Work is going well. It’s been quiet on the user front (I swear there’s fewer profs this summer than I have seen gone in a long time,) so we’re all working on our projects. CSIL’s moved to AD and the new SAN. I’ve got an SNMP and fping script (written by a student,) that can give me a snapshot of our network (several thousand ports and several thousand IPs) in less than a minute. My projects to redo our IP space and DNS/DHCP backend are moving along nicely. The switch and AP upgrades are sliding in, sometimes with nice benefits (like the APs finally being able to broadcast more than one SSID on a radio.) And, I got my annual (s/nu//g;) review on paper (the actual face-to-face is next week.) It read as a very nice resume of what I’ve accomplished this year (things I hadn’t even remembered,) and was good across the board.

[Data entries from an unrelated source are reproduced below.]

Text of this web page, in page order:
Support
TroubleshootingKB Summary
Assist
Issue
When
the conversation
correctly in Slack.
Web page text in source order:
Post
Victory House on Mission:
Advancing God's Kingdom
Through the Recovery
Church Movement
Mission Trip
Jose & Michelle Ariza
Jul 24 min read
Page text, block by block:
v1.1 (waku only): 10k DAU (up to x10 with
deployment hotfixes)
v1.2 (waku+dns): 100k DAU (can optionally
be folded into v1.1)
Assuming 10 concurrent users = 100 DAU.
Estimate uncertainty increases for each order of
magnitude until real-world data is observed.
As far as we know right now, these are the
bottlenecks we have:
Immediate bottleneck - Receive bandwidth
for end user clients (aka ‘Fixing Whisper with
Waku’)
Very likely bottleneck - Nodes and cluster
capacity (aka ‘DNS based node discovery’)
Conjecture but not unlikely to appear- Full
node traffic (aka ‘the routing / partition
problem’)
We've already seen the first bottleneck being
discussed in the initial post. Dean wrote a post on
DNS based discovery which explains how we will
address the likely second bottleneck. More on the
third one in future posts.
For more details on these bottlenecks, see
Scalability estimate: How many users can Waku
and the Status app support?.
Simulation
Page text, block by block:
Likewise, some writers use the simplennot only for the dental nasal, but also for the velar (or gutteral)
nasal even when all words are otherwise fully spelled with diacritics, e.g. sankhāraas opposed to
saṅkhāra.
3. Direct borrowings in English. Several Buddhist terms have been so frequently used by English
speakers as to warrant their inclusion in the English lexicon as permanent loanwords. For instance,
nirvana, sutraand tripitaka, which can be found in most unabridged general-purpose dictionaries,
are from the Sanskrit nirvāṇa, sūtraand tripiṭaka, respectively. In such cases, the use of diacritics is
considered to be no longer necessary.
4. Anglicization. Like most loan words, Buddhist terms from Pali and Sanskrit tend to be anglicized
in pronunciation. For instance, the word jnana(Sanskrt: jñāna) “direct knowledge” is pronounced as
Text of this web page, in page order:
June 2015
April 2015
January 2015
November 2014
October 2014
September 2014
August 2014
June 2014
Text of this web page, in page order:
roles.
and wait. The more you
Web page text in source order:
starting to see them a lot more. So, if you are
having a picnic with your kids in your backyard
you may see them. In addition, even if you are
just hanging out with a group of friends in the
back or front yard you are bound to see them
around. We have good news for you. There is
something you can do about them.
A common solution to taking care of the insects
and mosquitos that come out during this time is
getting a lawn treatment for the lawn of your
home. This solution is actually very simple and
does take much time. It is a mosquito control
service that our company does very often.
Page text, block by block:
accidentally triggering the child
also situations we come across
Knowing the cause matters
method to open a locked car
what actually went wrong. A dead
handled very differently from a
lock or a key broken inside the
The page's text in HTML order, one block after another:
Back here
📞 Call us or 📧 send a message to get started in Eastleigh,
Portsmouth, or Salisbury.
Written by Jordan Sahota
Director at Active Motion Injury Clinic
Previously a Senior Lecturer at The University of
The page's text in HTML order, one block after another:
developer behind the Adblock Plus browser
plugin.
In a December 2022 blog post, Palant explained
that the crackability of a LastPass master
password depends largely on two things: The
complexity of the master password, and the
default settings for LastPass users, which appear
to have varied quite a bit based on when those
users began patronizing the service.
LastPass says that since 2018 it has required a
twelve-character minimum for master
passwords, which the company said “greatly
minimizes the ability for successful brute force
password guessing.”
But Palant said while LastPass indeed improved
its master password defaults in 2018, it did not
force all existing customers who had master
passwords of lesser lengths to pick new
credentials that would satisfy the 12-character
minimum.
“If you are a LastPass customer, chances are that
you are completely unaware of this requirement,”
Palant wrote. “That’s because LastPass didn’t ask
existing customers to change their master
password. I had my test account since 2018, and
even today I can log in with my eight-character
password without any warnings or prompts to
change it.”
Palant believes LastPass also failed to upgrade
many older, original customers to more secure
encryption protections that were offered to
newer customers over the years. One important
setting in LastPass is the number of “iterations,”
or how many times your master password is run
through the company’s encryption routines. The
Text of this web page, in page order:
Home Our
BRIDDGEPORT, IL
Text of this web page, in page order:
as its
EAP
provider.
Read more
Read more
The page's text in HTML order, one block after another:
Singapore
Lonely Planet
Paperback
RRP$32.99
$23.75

Bored, I know, me too. When I was home last weekend (which I should blog about, because it was three packed full days of stuff,) I didn’t really read blogs or talk on IM that weekend, and I haven’t picked it up much since. I’m a few thousand news posts behind — it’s only a matter of time until I say “screw it,” and mark them all as read, which is what you should do to this posting, if I’ve even kept your attention this long. Part of the problem is I added a bunch of feeds to bloglines and I haven’t been able to keep up – even if it’s stuff I think I should be reading. I _should_ be reading _The World is Flat_ so I can give that back to mom to read, or the Harry Potter books to get read for next month.

Somehow, people get in these tightly connected networks with blogs and Flickr and people know when you post and post replies, and I just don’t know how they do it. I don’t know people make their stuff findable. I don’t think my content (pictures or this blog,) is bad. I’d just like to get it in front of some eyes. (NO WINDOWS I WILL REBOOT LATER QUIT BUGGING ME) What I am finding is there are lots of babblers like me on the Internet, some who even make advice like “how to blog so people read it,” and “how to live a more productive life,” but I don’t think they know much more than I do. Yet I found their junk and read it, so maybe they do know something I don’t.

Plan for the weekend? Be a homebody and take care of things around here. Lounge around, watch movies, work on MogileFS. Get caught up. You should too. Have a fudgecicle bar and enjoy yourself.